## [WHAT IS NEEDED]
Looking at the records below, state how many lines include the string "centre" and add nothing further.

## [SOURCE DATA]

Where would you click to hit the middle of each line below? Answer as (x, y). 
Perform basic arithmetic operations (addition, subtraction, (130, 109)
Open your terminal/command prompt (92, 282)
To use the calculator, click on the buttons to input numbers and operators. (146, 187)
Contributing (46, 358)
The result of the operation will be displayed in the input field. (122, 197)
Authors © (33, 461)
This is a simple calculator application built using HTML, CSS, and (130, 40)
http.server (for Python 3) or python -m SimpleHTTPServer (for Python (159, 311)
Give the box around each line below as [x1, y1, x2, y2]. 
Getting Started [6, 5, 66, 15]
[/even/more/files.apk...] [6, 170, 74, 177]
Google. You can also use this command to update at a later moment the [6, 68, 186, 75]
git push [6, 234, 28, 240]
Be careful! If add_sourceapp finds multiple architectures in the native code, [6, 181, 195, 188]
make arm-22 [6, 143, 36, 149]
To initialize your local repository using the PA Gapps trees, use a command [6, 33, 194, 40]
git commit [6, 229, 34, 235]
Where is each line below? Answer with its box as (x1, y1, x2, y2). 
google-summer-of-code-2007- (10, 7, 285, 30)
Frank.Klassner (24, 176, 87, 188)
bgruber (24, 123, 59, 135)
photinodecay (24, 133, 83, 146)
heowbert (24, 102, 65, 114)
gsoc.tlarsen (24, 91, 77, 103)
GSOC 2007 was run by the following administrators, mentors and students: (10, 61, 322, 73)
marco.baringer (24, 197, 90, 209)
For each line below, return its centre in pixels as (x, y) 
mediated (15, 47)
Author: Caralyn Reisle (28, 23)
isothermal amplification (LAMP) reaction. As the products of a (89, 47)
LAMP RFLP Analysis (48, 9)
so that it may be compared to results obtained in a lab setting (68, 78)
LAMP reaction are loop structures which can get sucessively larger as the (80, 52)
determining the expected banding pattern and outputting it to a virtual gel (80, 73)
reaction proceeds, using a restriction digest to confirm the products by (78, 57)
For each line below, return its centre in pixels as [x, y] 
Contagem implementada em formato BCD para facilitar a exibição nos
...
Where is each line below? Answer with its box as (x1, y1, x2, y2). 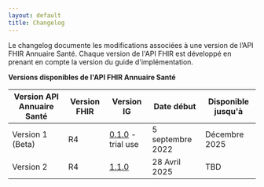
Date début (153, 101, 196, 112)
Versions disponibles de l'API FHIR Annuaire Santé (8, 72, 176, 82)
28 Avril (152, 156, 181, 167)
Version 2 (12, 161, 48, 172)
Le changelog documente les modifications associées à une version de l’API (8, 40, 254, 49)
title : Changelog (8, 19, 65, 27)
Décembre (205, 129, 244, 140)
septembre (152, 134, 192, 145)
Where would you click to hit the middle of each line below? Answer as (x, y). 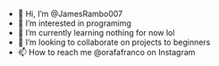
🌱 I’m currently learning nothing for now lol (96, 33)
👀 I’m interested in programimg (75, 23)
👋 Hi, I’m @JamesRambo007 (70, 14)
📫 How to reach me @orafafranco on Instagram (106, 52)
---
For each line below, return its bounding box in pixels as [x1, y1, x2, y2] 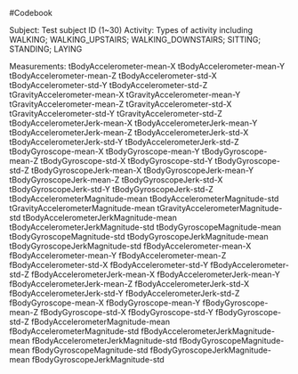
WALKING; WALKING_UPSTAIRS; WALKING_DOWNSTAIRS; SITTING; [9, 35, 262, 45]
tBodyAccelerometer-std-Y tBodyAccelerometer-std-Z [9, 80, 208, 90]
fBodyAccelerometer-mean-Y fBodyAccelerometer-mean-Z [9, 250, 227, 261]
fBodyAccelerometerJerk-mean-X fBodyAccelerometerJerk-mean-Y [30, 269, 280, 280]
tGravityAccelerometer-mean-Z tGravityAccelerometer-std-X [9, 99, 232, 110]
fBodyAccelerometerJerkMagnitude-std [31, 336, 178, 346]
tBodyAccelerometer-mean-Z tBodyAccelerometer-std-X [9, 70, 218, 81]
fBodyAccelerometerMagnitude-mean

## [RESPONSE TO THIS EXERCISE]
2